As far as inspirational movies go, Hidden Figures makes a very big impression. Set in the 1960s in Hampton, Virginia; at a time when the American civil rights movement to end racial segregation and discrimination against African-Americans was in full motion.
3 African-American women– Katherine Johnson (Taraji P.Henson), Dorothy Vaughan (Octavia Spencer) and Mary Jackson (Janelle Monae)–mathematicians at the NASA Langley Research Centre, defied all odds to become important players in the launching of America’s first craft into space.
Based on a true story, the movie addresses the issues of racial segregation which was reflected in the location of the West Area computing division where the blacks worked, about half a mile away from the rest of the Langley Research Centre. It also addresses gender discrimination and shows how these super-women were able to juggle their family lives with their demanding jobs at NASA.
Hidden Figures is a powerful reminder of the destructive consequences of discrimination and segregation but it also holds important lessons for women in tech about how to excel even under challenging circumstances.
Dare to be first
In one of the most powerful scenes in the movie, Mary Jackson needed permission from a judge to attend classes in an all-white school. Faced with gruesome odds at a time when being black and being a woman at the same time was a great disadvantage, she asked the judge,“Out of all the cases you are going to hear today, which one is going to make you the first? No matter how frightening the challenge may seem, you should not be afraid to be the first. Only the first make it to the history books.
Support your fellow women
When Dorothy Vaughan learned that a new IBM computer had been installed on the base, she took it upon herself to learn how to use it. However, instead of keeping that knowledge to herself, she also got her colleagues to learn how to use it.

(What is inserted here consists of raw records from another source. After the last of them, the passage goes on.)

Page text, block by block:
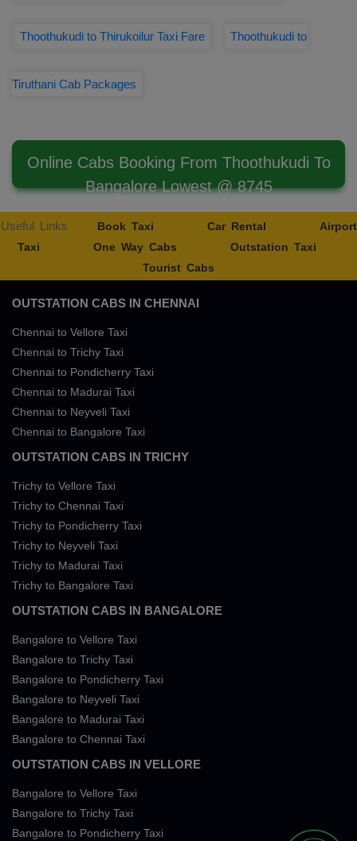
Thoothukudi to Thirukoilur Taxi Fare Thoothukudi to
Tiruthani Cab Packages
Online Cabs Booking From Thoothukudi To
Bangalore Lowest @ 8745
Useful Links Book Taxi Car Rental
Airport
Taxi
One Way Cabs
Outstation Taxi
Tourist Cabs
OUTSTATION CABS IN CHENNAI
Chennai to Vellore Taxi
Chennai to Trichy Taxi
Chennai to Pondicherry Taxi
Chennai to Madurai Taxi
Chennai to Neyveli Taxi
Chennai to Bangalore Taxi
OUTSTATION CABS IN TRICHY
Trichy to Vellore Taxi
Trichy to Chennai Taxi
Trichy to Pondicherry Taxi
Trichy to Neyveli Taxi
Trichy to Madurai Taxi
Trichy to Bangalore Taxi
OUTSTATION CABS IN BANGALORE
Bangalore to Vellore Taxi
Bangalore to Trichy Taxi
Bangalore to Pondicherry Taxi
Bangalore to Neyveli Taxi
Bangalore to Madurai Taxi
Bangalore to Chennai Taxi
OUTSTATION CABS IN VELLORE
Bangalore to Vellore Taxi
Bangalore to Trichy Taxi
Bangalore to Pondicherry Taxi
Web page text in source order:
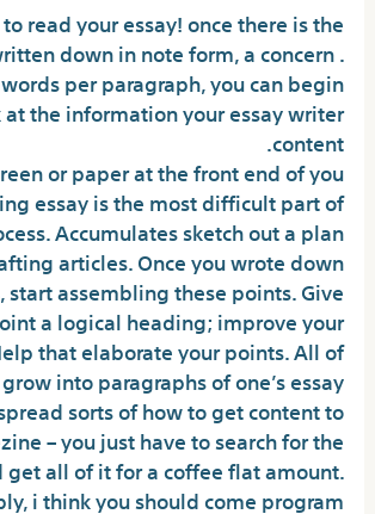
read your essay! once there is the
down in note form, a concern .
per paragraph, you can begin
the information your essay writer
content.
or paper at the front end of you
essay is the most difficult part of
Accumulates sketch out a plan
articles. Once you wrote down
start assembling these points. Give
a logical heading; improve your
that elaborate your points. All of
into paragraphs of one’s essay.
sorts of how to get content to
– you just have to search for the
all of it for a coffee flat amount.
i think you should come program
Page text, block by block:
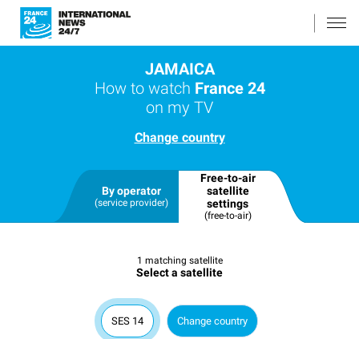
JAMAICA
How to watch France 24
on my TV
Change country
By operator
(service provider)
Free-to-air
satellite
settings
(free-to-air)
1 matching satellite
Select a satellite
SES 14 Change country
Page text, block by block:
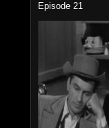
Episode 21
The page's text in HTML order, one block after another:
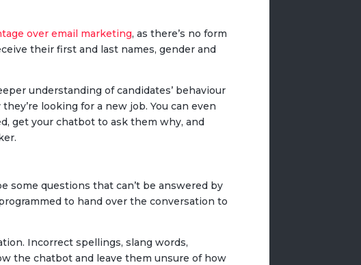
over email marketing, as there’s no form
their first and last names, gender and
understanding of candidates’ behaviour
looking for a new job. You can even
get your chatbot to ask them why, and
some questions that can’t be answered by
to hand over the conversation to
Incorrect spellings, slang words,
the chatbot and leave them unsure of how
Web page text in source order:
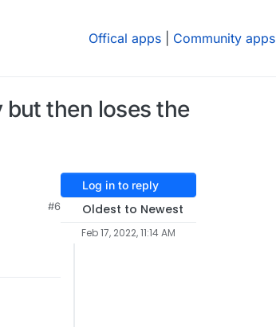
Offical apps Community apps
then loses the
#6
Log in to reply
Oldest to Newest
Feb 17, 2022, 11:14 AM
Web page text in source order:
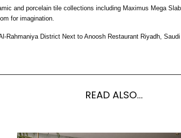
& Floor
and porcelain tile collections including Maximus Mega
for imagination.
District Next to Anoosh Restaurant Riyadh,
READ ALSO...
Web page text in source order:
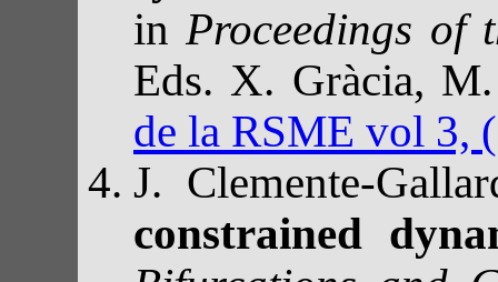
inProceedings of
Eds. X. Gràcia,
de la RSME vol 3,
J. Clemente-
constrained
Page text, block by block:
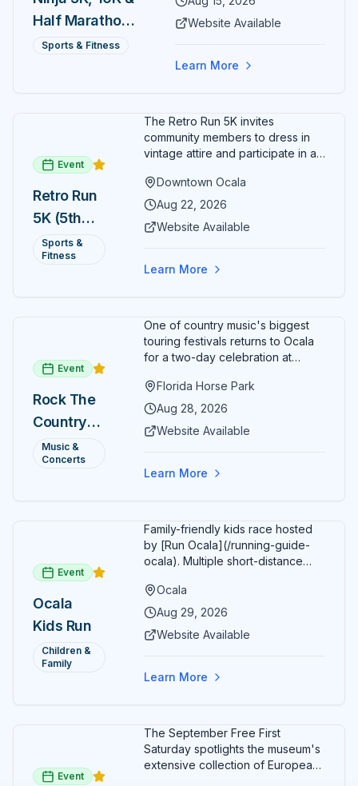
Half Marathon
— August 15
Sports & Fitness
Website Available
Learn More
Event
Retro Run
5K (5th
Annual)
Sports &
Fitness
The Retro Run 5K invites
community members to dress in
vintage attire and participate in an
Ocala. Runners of all levels can
enjoy retro music, costumes, and
completing the 5K course.
celebration with awards for
Downtown Ocala
Aug 22, 2026
Website Available
Learn More
Event
Rock The
Country
2026 —
Ocala, FL
Music &
Concerts
One of country music's biggest
touring festivals returns to Ocala
for a two-day celebration at
headliner: Brooks & Dunn. Day 2
(Aug 29) headliner: Blake Shelton.
Alaina, Shenandoah, and more.
national tour celebrating
Florida Horse Park
Aug 28, 2026
Website Available
Learn More
Event
Ocala
Kids Run
Children &
Family
Family-friendly kids race hosted
by [Run Ocala](/running-guide-
ocala). Multiple short-distance
runners.
Ocala
Aug 29, 2026
Website Available
Learn More
Event
The September Free First
Saturday spotlights the museum's
extensive collection of European
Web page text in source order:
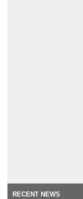
RECENT NEWS
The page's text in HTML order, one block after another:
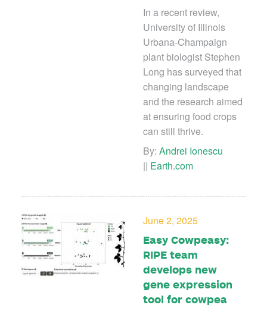
In a recent review,
University of Illinois
Urbana-Champaign
plant biologist Stephen
Long has surveyed that
changing landscape
and the research aimed
at ensuring food crops
can still thrive.
By: Andrei Ionescu
|| Earth.com
June 2, 2025
Easy Cowpeasy:
RIPE team
develops new
gene expression
tool for cowpea
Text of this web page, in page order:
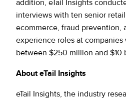
addition, eTail Insights
interviews with ten senior
ecommerce, fraud prevention,
experience roles at
between $250 million and $10
About eTail Insights
eTail Insights, the industry
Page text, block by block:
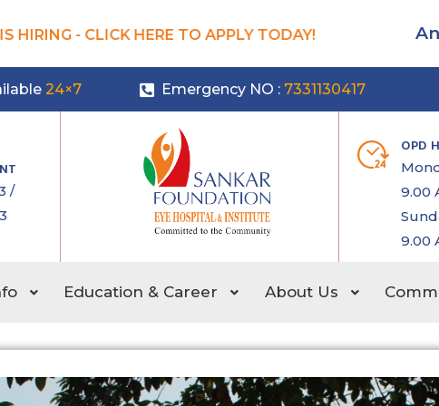
- CLICK HERE TO APPLY TODAY!
24×7 Emergency NO : 7331130417
/
OPD
9.00
9.00
Education & Career About Us
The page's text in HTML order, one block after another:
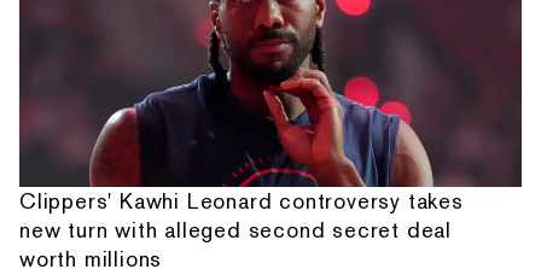
Clippers' Kawhi Leonard controversy takes
new turn with alleged second secret deal
worth millions
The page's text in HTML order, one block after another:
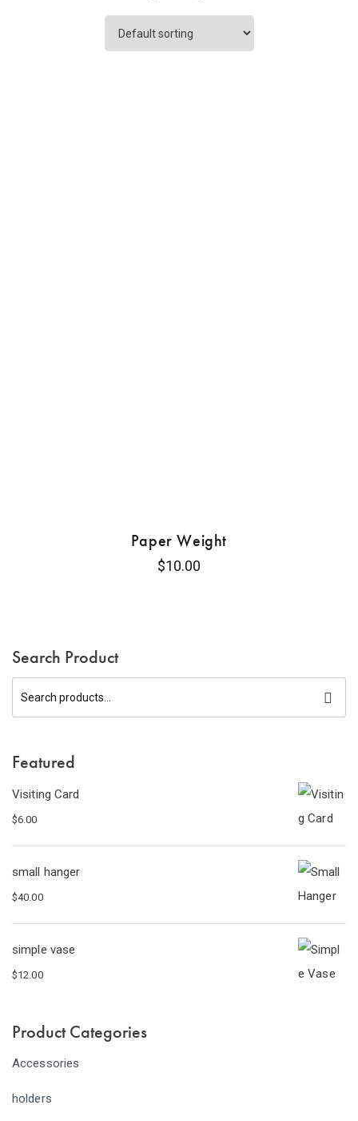
Paper Weight
$10.00
Search Product
Featured
Visiting Card
$6.00
small hanger
$40.00
simple vase
$12.00
Product Categories
Accessories
holders
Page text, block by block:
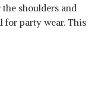
shoulders and
for party wear. This
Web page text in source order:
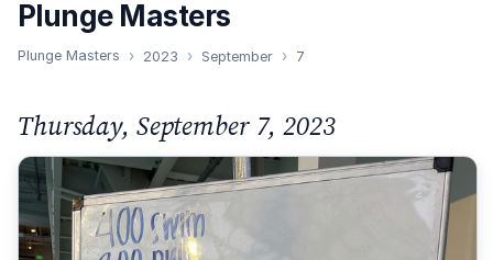
Plunge Masters
Plunge Masters 2023 September 7
Thursday, September 7, 2023

Women need to understand that to survive in the tech sector, they need to stick together, support and share ideas with one another, and also empower and encourage other women to develop technical skills.
Focus on your goals
When it comes to driving for success, gender should not matter. In the end, nobody sees efforts, they only thing that can make a difference is the end result of your efforts.
Like Katherine Goble, Mary Jackson, Dorothy Vaughan and countless other women that have paved the way for greater equality in the workplace, you should not allow trivial matters deter you from achieving your goals, let the result of your hard work speak for you.
Sometimes it’s OK to bend the rules
Resources available to you may not be enough to guarantee success therefore, you have to find ways to gain access to more. The glass ceiling theory has proven that women have to work twice as much as men to get ahead.
At some point in the movie, Dorothy stole a book she needed from the library after a library staff kicked her out for being in the Whites-only section. Also, Katherine was handed a document with several redacted texts, leaving her with limited information to solve the problem. But rather than giving up, she found a way access the redacted files.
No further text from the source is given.